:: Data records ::
____________________
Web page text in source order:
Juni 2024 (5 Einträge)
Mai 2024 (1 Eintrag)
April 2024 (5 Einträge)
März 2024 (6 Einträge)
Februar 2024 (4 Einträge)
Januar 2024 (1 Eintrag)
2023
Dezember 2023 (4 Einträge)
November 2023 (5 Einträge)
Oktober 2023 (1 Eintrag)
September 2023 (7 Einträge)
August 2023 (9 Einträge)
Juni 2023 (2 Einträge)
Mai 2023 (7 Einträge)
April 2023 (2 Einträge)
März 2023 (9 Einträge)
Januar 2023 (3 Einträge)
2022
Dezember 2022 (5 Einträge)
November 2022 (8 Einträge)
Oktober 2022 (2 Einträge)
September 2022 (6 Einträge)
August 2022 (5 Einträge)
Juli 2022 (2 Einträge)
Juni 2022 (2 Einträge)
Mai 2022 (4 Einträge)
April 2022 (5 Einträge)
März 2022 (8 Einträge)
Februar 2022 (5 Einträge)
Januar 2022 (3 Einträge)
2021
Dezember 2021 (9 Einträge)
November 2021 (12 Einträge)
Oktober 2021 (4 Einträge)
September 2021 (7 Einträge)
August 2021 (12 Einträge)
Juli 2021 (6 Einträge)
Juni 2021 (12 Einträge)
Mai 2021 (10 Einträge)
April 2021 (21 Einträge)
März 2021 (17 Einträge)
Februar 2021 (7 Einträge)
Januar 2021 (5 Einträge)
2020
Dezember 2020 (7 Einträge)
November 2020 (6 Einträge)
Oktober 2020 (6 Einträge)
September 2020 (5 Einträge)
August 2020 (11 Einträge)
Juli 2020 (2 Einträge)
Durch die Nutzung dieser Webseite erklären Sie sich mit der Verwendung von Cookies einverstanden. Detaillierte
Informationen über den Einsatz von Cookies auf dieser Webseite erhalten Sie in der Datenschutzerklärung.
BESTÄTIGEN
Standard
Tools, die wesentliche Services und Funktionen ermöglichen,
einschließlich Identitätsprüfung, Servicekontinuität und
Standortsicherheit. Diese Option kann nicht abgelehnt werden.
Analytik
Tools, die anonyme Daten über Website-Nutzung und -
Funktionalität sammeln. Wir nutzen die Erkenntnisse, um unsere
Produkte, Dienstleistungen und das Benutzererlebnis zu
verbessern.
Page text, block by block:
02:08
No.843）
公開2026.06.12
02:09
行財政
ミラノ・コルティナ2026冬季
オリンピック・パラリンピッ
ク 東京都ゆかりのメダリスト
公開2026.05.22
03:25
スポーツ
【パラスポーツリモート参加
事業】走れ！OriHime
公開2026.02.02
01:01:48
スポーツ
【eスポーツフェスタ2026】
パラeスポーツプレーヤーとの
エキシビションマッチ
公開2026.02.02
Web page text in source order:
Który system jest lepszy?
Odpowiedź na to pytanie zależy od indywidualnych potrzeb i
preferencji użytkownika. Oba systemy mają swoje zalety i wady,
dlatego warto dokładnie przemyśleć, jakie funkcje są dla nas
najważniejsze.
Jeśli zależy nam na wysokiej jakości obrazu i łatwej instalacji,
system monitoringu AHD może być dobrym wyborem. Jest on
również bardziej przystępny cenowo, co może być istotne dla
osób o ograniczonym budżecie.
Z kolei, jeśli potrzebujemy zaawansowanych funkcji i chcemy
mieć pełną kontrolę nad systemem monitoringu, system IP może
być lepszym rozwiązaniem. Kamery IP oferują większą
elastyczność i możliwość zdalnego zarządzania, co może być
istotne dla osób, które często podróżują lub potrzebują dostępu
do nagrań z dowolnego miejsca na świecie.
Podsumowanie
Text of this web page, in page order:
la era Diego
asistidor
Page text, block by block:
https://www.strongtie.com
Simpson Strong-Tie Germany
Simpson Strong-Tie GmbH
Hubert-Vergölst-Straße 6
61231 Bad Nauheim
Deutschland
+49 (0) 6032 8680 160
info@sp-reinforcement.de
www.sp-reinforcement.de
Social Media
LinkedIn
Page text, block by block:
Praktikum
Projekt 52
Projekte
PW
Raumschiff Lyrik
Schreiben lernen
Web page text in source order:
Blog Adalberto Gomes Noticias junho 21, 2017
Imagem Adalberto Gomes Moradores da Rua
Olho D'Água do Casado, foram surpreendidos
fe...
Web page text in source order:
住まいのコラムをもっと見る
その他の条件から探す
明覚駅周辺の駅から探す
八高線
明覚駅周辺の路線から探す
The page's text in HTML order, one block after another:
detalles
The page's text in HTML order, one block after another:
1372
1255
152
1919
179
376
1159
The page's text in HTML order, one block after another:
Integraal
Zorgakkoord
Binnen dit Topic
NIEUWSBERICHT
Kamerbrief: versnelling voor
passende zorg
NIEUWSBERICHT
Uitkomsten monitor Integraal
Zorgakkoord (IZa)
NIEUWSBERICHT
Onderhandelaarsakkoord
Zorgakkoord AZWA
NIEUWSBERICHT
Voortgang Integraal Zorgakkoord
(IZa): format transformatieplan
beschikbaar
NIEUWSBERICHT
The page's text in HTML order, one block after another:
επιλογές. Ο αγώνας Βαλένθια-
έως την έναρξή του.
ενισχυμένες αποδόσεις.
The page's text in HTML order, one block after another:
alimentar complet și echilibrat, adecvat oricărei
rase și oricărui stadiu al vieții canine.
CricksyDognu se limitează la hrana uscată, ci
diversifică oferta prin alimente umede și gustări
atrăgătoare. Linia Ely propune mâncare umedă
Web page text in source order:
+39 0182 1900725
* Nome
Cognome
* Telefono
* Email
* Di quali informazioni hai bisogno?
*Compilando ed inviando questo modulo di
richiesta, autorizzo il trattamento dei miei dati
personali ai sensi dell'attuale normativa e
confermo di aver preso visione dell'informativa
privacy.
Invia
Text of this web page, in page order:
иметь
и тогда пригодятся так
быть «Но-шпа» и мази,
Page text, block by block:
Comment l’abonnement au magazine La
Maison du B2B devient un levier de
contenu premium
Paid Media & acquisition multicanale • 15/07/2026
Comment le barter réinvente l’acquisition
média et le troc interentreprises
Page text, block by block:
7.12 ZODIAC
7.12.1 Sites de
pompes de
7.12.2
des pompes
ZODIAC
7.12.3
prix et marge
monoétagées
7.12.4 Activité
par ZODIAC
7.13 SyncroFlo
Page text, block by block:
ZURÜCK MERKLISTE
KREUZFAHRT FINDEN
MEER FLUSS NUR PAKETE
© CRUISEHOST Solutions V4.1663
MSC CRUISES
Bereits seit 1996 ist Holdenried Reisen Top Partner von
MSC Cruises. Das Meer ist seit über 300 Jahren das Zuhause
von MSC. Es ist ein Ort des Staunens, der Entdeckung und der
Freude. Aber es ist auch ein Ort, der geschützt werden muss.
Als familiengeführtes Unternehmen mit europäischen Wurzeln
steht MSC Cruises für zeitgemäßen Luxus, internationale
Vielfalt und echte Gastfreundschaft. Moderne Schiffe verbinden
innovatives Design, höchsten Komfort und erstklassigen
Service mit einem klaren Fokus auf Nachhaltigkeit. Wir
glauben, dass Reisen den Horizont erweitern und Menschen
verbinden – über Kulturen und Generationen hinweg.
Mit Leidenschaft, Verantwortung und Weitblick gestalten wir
____________________
:: What the exercise asks ::
Extract all lines of the records above that include "Integraal".

:: Answer area ::
Integraal
Uitkomsten monitor Integraal
Voortgang Integraal Zorgakkoord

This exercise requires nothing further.